I know, the lying is so much worse than the cheating, isn't it?
Now - if your plan is to stay for this year and get S18 through high school - how about making a priority list, a plan for what you're going to work on?
Include: 1) Strategies for helping S18. Does he need tutoring, nutritional support, exercise, a vacation away with you? What do you think will help him the most? What are the best times to chat with him? What can you do to give him more time, attention and support?
2) Self-improvement - no matter WHAT happens with your marriage, you will be happier a year from now if you have done things to help yourself be healthier, stronger, clearer, more competent. What are the areas you need to work on, and what is your plan for achieving your goals?

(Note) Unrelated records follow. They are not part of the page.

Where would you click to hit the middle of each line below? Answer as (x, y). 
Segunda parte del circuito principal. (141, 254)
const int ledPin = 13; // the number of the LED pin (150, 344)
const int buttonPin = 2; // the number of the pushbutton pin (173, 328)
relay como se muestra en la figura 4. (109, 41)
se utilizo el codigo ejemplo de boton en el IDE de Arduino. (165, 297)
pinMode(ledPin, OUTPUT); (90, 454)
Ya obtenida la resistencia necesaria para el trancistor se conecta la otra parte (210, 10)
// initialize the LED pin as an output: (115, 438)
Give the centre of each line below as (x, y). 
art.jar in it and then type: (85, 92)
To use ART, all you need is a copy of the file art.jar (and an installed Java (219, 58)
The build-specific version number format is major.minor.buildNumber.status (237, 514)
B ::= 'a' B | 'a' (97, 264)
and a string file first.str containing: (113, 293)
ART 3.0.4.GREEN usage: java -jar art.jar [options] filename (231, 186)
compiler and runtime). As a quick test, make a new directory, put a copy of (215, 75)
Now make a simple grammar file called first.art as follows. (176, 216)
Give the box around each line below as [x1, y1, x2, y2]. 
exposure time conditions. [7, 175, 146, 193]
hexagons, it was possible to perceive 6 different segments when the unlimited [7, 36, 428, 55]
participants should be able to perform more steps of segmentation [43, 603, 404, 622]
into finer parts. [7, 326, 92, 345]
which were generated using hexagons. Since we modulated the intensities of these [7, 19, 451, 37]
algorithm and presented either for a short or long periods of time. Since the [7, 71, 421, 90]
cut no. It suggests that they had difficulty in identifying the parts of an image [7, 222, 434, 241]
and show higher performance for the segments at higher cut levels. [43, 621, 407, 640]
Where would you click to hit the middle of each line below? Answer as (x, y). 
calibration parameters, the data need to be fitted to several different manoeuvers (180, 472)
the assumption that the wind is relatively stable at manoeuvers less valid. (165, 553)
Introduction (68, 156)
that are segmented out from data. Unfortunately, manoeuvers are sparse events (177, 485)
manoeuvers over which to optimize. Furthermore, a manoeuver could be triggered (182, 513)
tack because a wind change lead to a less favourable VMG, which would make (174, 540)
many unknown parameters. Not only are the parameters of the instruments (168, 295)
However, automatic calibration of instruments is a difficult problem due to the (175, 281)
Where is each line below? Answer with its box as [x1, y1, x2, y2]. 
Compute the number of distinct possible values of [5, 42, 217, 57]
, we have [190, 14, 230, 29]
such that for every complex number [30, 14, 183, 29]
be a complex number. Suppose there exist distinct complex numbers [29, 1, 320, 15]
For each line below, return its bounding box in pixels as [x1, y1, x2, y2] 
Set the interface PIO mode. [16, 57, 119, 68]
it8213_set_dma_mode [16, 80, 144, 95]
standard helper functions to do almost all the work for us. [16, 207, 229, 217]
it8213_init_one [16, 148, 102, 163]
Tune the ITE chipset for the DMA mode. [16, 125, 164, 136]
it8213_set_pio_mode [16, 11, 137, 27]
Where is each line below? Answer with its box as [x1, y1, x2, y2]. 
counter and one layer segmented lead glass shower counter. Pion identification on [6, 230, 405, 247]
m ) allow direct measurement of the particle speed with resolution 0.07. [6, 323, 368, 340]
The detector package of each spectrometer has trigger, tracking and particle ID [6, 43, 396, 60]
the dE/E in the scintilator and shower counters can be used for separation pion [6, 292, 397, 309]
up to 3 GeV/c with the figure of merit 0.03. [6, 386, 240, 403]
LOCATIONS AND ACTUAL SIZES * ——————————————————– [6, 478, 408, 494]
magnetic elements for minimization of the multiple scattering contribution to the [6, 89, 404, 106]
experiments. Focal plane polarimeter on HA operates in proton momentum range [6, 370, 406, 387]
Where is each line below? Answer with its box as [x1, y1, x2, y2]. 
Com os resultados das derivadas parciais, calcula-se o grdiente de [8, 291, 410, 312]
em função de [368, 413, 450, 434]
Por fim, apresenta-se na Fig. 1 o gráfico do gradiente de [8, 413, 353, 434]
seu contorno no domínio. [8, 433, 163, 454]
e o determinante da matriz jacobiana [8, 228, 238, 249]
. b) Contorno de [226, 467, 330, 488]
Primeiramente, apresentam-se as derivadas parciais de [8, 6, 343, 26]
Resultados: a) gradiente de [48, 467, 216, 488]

3) Self-care - this is a very stressful situation you are trying to tolerate. Getting out and having some FUN is important. Also, it can help to have some big goal or project to focus on outside the marriage (when my H first had an affair, I concentrated on training to climb Mount Whitney. When he left years later (after several years of successful reconciliation) I bought a drum kit and learned to play the drums in a rock band. What is there that you dream of doing but have been too scared to try? You've got nothing to lose now!
4) Financial peace - now is the time to start figuring out where you stand financially, and think about contingency plans for your financial security should you end up separating in the future. If there are debts, start practicing frugality and get them paid down. Stash some emergency cash somewhere. If you're not working, consider getting training for a career. If you are working, consider how you might improve your income.